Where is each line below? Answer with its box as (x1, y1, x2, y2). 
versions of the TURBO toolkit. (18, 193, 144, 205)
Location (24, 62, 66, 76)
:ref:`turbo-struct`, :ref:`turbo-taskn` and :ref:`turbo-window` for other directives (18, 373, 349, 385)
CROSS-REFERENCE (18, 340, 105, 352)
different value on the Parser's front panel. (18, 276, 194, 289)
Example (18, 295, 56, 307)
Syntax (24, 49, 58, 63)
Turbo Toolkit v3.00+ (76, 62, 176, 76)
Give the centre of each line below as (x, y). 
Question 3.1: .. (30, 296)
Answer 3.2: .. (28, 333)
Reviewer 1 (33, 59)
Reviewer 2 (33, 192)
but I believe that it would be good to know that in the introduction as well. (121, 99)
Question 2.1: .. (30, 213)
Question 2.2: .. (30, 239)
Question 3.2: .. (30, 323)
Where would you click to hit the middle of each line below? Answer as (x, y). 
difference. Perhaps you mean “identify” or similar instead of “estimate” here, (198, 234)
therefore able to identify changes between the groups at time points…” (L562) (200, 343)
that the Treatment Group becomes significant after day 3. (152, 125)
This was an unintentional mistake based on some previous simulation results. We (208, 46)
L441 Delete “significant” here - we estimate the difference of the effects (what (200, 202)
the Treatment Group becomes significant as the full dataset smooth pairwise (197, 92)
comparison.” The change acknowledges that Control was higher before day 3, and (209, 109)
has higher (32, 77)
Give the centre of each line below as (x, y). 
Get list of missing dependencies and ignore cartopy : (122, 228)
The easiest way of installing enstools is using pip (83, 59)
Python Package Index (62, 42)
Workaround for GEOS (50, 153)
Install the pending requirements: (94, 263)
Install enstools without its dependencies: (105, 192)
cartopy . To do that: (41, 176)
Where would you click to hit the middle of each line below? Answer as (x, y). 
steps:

━━━━━━━━

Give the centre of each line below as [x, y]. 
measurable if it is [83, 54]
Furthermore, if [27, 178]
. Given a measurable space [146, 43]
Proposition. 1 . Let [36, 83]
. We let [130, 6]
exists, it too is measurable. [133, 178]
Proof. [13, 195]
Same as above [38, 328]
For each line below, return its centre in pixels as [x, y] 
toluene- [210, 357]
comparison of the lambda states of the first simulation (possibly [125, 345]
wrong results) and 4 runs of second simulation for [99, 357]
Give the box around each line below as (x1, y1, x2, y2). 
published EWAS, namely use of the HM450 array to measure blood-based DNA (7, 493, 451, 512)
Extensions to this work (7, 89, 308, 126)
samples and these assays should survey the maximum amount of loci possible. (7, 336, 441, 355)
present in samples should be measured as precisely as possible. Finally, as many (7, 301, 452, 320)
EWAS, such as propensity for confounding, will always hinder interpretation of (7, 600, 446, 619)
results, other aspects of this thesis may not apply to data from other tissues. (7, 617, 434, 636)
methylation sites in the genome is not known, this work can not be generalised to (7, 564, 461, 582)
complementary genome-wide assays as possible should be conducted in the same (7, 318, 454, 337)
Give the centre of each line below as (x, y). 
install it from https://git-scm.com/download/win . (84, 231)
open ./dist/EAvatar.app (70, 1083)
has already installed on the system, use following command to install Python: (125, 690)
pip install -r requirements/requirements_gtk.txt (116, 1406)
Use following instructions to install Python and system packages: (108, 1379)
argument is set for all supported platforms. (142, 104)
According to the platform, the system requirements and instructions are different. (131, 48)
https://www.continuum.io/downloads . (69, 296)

━━━━━━━━

Precisely the lines between those holding "Syntax (24, 49, 58, 63)" and "Reviewer 2 (33, 192)", inclusive, are to be reproduced from the listing above, with nothing added.

**RESULT:**
Syntax (24, 49, 58, 63)
Turbo Toolkit v3.00+ (76, 62, 176, 76)
Give the centre of each line below as (x, y). 
Question 3.1: .. (30, 296)
Answer 3.2: .. (28, 333)
Reviewer 1 (33, 59)
Reviewer 2 (33, 192)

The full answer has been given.